# Acid resistant air stone for AP



## NobleMetalWorks (Jul 8, 2012)

I am looking to upgrade my AP process, so instead of an air line with a plug in the end and small holes, I am looking for an inexpensive air stone that will not break down in acid.

I found this one on eBay:

http://www.ebay.com/itm/40mm-Diamet...227?pt=LH_DefaultDomain_0&hash=item3f19a5742b

It states in the auction:



> Fish Tank Air Stone can also be chemically cleaned without the risk of damaging the stone.



I thought I would buy a few and try it out to see what happens. Does anyone know if this will work, or know of another inexpensive solution to do the same?

Thanks

Scott


----------



## philddreamer (Jul 8, 2012)

I bought mine at Wal-Mart more than a year ago and it's still going! "AQUA CULTURE" is the brand.
http://www.walmart.com/ip/Aqua-Culture-Bubble-Aquarium-Stone-1-ct/10532630

Phil


----------



## NobleMetalWorks (Jul 8, 2012)

philddreamer said:


> I bought mine at Wal-Mart more than a year ago and it's still going! "AQUA CULTURE" is the brand.
> http://www.walmart.com/ip/Aqua-Culture-Bubble-Aquarium-Stone-1-ct/10532630
> 
> Phil




Awesome, thank you! 

Scott


----------



## philddreamer (Jul 8, 2012)

You're welcome!


----------



## Geo (Jul 8, 2012)

i use the exact same one. i bought two and one disintegrated. the stone turned into blue sand, so i bought another. the second one has held up now for over a year. not sure what the difference was or why the first one came apart but it appears to be something in the individual pieces. i believe thats why some people say they wont work and others say they will.


----------



## goldenchild (Jul 8, 2012)

Would you gents mind showing your agitation setups?


----------



## philddreamer (Jul 8, 2012)

Hi Mario!

This is my "agitation set-up"... :lol: 
One of these days I'll get me a more fancier one, because I do need one.

Phil


----------



## goldenchild (Jul 8, 2012)

Thanks Phil. From the picture it looks like you really enjoy this stuff  8)


----------



## philddreamer (Jul 8, 2012)

I really do, Bro, I really do! Just wish I learned all of this years ago...

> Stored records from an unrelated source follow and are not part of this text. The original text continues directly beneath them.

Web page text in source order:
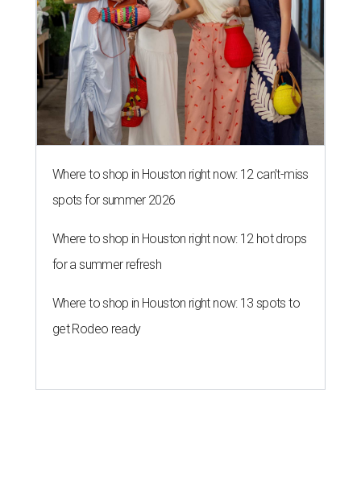
Where to shop in Houston right now: 12 can't-miss
spots for summer 2026
Where to shop in Houston right now: 12 hot drops
for a summer refresh
Where to shop in Houston right now: 13 spots to
get Rodeo ready
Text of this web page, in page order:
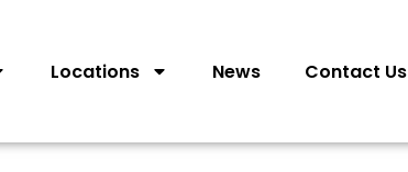
Locations News Contact Us
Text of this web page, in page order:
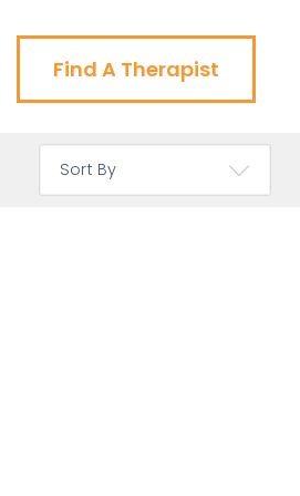
Find A Therapist

Thank you again to you all at Gold Refining Forum!!! 8) 

Phil


----------



## Palladium (Jul 8, 2012)

I like your style Phil. It's been a pleasure learning from you.


----------



## NoIdea (Jul 9, 2012)

Anyone tried pumice?

Deano


----------



## NobleMetalWorks (Jul 9, 2012)

NoIdea said:


> Anyone tried pumice?
> 
> Deano



Pumice? Doesn't pumice float?

I went out and bought ceramic air stones, I use them in my salt tanks, it seems to be working fine. I put one double air pump with two 8 inch ceramic air stones on each 5 gallon bucket. I initially was really surprised how fast the gold foils off the boards. Much better than how I was doing it before.

Scott


----------



## BAMGOLD (Jul 9, 2012)

ok, I must have not of read about this yet... I thought the "Air" was to be use to rejuvenate the solution AFTER the process, are you all using it during? If so it makes sense... :idea:


----------



## Geo (Jul 9, 2012)

yes, during.


----------